▸ Work order: Once you find the line containing "exerting thousands of", please retype it and every line after it to the end of the entries, exactly and with nothing added.

##### Dataset content

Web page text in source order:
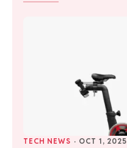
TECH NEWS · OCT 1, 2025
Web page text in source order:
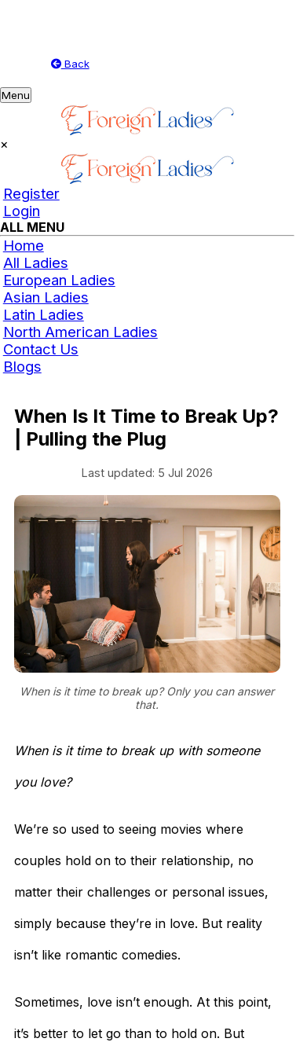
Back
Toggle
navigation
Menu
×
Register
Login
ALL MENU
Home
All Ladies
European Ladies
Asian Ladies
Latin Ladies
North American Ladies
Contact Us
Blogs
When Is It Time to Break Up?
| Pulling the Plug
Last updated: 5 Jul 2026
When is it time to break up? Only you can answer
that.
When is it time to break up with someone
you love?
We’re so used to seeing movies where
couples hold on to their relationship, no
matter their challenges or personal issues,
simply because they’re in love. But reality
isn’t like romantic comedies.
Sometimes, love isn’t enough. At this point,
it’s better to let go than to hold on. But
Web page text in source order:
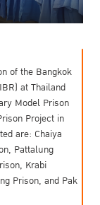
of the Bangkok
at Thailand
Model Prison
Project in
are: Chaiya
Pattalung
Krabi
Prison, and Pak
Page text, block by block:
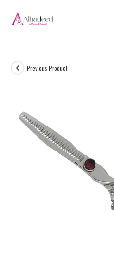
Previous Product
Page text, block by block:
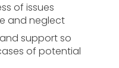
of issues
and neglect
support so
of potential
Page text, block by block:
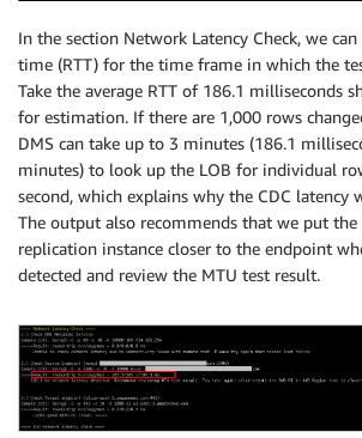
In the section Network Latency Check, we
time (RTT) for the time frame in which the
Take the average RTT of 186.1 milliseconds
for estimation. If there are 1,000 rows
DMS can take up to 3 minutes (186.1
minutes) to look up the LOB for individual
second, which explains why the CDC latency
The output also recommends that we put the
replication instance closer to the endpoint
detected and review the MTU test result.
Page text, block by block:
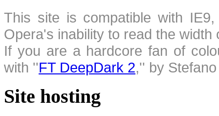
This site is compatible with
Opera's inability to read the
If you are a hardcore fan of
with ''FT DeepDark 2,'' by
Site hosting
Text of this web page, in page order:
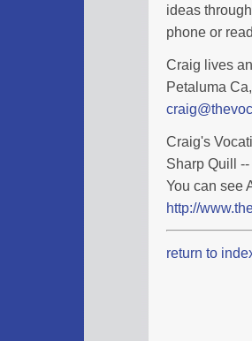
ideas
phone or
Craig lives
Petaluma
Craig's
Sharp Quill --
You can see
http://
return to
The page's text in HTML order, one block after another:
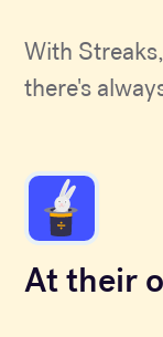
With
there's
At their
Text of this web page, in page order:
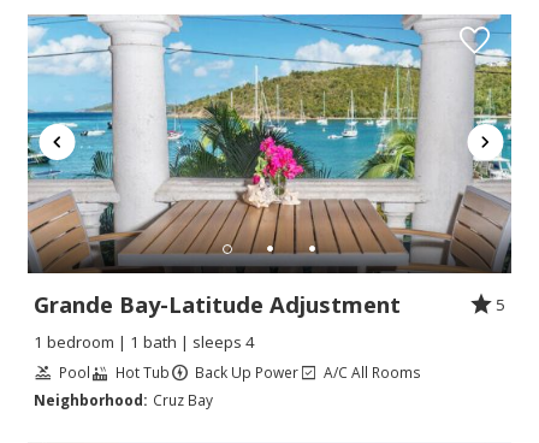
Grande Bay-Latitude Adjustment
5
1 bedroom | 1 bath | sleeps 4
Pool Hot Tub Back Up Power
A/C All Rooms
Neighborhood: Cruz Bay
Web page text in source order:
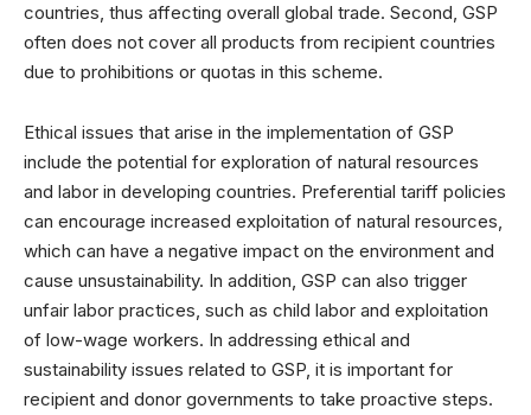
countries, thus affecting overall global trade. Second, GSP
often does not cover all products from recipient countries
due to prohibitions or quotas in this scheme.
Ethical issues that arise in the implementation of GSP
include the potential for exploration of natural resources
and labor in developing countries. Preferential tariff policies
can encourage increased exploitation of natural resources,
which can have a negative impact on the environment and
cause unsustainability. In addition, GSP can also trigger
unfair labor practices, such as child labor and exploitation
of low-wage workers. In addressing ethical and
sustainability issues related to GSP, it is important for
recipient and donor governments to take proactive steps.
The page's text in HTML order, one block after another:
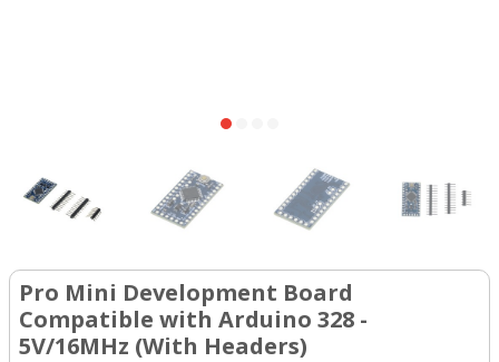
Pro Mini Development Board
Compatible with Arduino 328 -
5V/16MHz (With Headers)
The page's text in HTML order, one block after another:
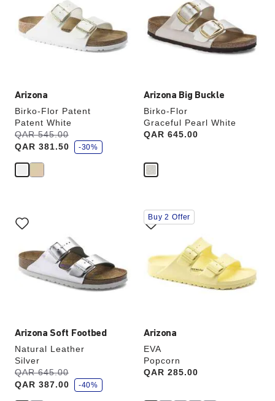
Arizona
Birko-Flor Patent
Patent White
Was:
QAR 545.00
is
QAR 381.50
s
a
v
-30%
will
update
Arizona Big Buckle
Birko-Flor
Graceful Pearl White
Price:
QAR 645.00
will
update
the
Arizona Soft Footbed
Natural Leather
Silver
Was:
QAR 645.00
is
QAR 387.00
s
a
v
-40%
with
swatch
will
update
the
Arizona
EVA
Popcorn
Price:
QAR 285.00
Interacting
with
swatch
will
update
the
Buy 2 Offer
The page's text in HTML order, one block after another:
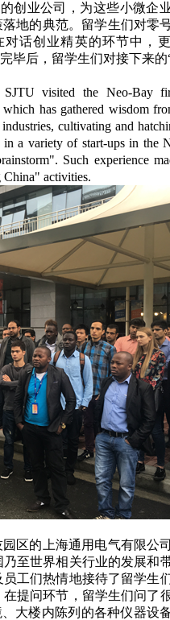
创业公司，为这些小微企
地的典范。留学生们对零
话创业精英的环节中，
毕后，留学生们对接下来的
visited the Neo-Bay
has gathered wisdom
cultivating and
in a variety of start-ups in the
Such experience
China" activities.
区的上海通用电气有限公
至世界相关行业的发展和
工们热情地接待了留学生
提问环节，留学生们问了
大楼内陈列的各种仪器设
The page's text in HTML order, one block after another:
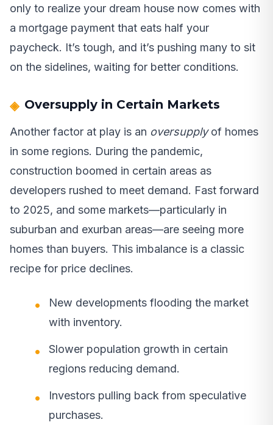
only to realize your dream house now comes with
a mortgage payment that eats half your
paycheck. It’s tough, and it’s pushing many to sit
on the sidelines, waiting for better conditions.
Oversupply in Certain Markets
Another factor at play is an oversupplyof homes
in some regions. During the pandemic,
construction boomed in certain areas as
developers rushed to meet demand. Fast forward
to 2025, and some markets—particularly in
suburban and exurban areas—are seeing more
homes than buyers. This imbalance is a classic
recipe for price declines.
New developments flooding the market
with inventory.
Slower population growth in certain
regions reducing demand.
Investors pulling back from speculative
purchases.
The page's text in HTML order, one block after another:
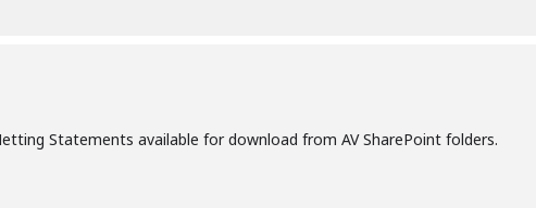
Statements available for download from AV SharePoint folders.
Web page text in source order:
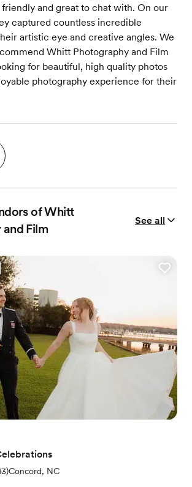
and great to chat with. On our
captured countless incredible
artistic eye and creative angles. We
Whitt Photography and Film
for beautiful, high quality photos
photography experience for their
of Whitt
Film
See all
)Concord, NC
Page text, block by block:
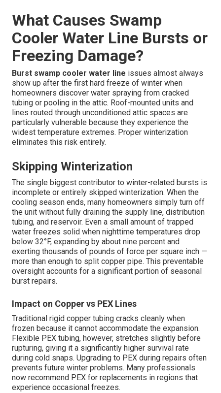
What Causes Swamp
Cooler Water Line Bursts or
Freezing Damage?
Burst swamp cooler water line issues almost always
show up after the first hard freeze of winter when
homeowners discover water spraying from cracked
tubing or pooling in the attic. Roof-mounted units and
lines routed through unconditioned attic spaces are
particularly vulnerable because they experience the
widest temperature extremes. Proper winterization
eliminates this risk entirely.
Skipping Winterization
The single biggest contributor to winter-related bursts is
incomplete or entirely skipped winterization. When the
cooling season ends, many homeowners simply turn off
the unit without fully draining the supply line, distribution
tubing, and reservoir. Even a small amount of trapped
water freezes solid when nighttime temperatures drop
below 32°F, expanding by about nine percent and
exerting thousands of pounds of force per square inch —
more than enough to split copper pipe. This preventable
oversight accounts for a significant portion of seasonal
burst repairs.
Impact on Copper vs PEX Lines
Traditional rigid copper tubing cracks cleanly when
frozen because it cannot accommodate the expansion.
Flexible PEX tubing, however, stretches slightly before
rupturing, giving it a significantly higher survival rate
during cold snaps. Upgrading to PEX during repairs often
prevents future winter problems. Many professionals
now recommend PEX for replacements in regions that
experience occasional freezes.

##########

▸ Written solution:
exerting thousands of pounds of force per square inch —
more than enough to split copper pipe. This preventable
oversight accounts for a significant portion of seasonal
burst repairs.
Impact on Copper vs PEX Lines
Traditional rigid copper tubing cracks cleanly when
frozen because it cannot accommodate the expansion.
Flexible PEX tubing, however, stretches slightly before
rupturing, giving it a significantly higher survival rate
during cold snaps. Upgrading to PEX during repairs often
prevents future winter problems. Many professionals
now recommend PEX for replacements in regions that
experience occasional freezes.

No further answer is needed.